AIC is 8969.189864871452
AICc is 8971.033932668062
BIC is 9029.077915876403
Mean Squared Error for Linear Regression model using training data is 177216789326.17624.


In [24]:
# Estimate AIC, AICc, BIC, as well as 5-fold CV for Lasso regression model using only the training data. we have to mannaully calculate Aic, Aicc and Bic

# find mse from training data
y_pred_train = model_lasso.predict(x_train)
sse = np.sum((y_pred_train - y_train)**2)

# getting k and n ready for calculating AIC, AICc and BIC
k = len(model_lasso.coef_) + 1
n = len(y_train)

# AIC
aic_lasso = n * np.log(sse / n) + 2 * k

# AICc
aicc_lasso = aic_lasso + (2 * k * (k + 1)) / (n - k - 1)

# BIC
bic_lasso = n * np.log(sse / n) + k * np.log(n)

print(f'AIC for Lasso model is {aic_lasso}') 
print(f'AICc for Lasso model is {aicc_lasso}') 
print(f'BIC for Lasso model is {bic_lasso}') 

# 5-fold cv
fold_5 = KFold(n_splits=5, shuffle = True, random_state= 12)
model_lasso_MSRE = cross_val_score(model_lasso, x_train, y_train, cv = fold_5, scoring = make_scorer(mean_squared_error))
model_lasso_MSRE = np.mean(model_lasso_MSRE)
print(f'Mean Squared Error for Lasso Regression model using training data is {model_lasso_MSRE}.')

AIC for Lasso model is 8089.772225563693
AICc for Lasso model is 8092.37496528972
BIC for Lasso model is 8160.889286132073
Mean Squared Error for Lasso Regression model using training data is 177212498458.1553.

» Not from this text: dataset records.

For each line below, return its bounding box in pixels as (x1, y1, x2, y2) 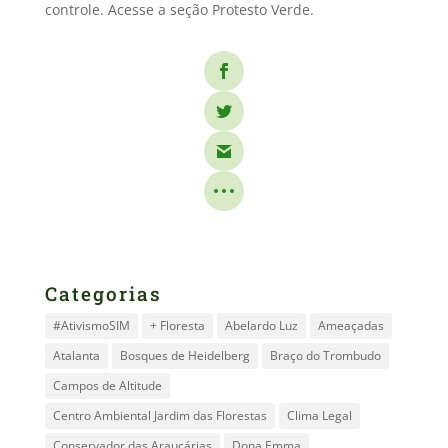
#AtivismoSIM (52, 317, 130, 334)
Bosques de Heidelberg (119, 347, 250, 364)
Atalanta (52, 347, 100, 364)
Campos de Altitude (52, 377, 162, 394)
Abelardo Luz (224, 317, 298, 334)
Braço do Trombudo (269, 347, 381, 364)
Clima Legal (286, 407, 352, 424)
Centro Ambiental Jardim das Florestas (52, 407, 267, 424)
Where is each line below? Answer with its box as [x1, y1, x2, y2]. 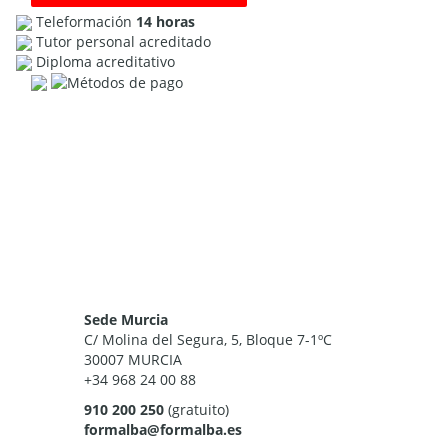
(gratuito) [163, 400, 229, 420]
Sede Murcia [83, 310, 168, 330]
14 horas [135, 11, 195, 31]
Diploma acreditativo [35, 51, 175, 71]
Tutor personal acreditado [35, 31, 211, 51]
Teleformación [35, 11, 136, 31]
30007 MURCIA [83, 350, 182, 370]
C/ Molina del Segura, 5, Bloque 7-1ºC [83, 330, 332, 350]
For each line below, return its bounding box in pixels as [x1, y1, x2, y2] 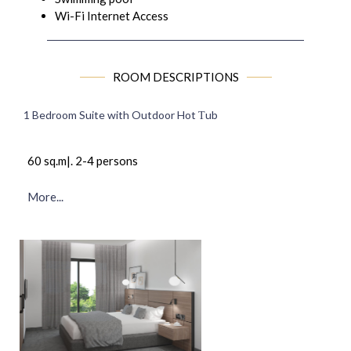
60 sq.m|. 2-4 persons [27, 153, 138, 168]
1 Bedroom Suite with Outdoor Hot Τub [24, 107, 218, 121]
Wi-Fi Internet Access [55, 8, 168, 23]
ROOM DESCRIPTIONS [112, 69, 239, 84]
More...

  model = cd_fast.enet_coordinate_descent(
  model = cd_fast.enet_coordinate_descent(
  model = cd_fast.enet_coordinate_descent(
  model = cd_fast.enet_coordinate_descent(
  model = cd_fast.enet_coordinate_descent(


In [25]:
# Estimate the models true OOS performance by computing their deviance on the test data.

# linear rergession model
y_pred_test_linear = model.predict(sm.add_constant(x_test))
linear_model_deviance = deviance(y_test, y_pred_test_linear)

# Ridge rergession model
y_pred_test_lasso = model_lasso.predict(x_test)
lasso_model_deviance = deviance(y_test, y_pred_test_lasso)

print(f'The deviance on the test data for Linear regression model is {linear_model_deviance}.','\n')
print(f'The deviance on the test data for Ridge regression model is {lasso_model_deviance}.')

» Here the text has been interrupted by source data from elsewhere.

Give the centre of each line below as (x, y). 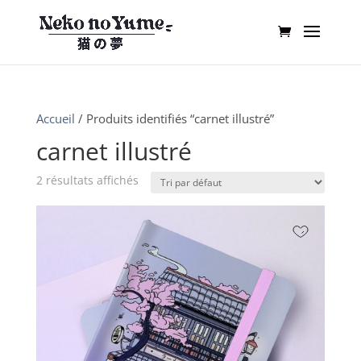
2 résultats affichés (87, 180)
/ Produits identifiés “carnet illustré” (174, 118)
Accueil (55, 118)

The deviance on the test data for Linear regression model is 13776307894088.816. 

The deviance on the test data for Ridge regression model is 13803357137248.117.


By comparinig the deviances calucated from both linear regression model and ridge model using test data, we can find that deviance from ridge model is much smaller than that of linear regression model. This finding can also be applied to the AIC, AICc and BIC of both models. Ridge model seems to lower the AIC, AICc and BIC values compared to Linear Regression model. However, the mean squared errors calculated through 5-cross-validation for both models seem to stay unchanged. Overall, by using Ridge Model with an alpha value of 2.0, we can increase our model prediction accuracy.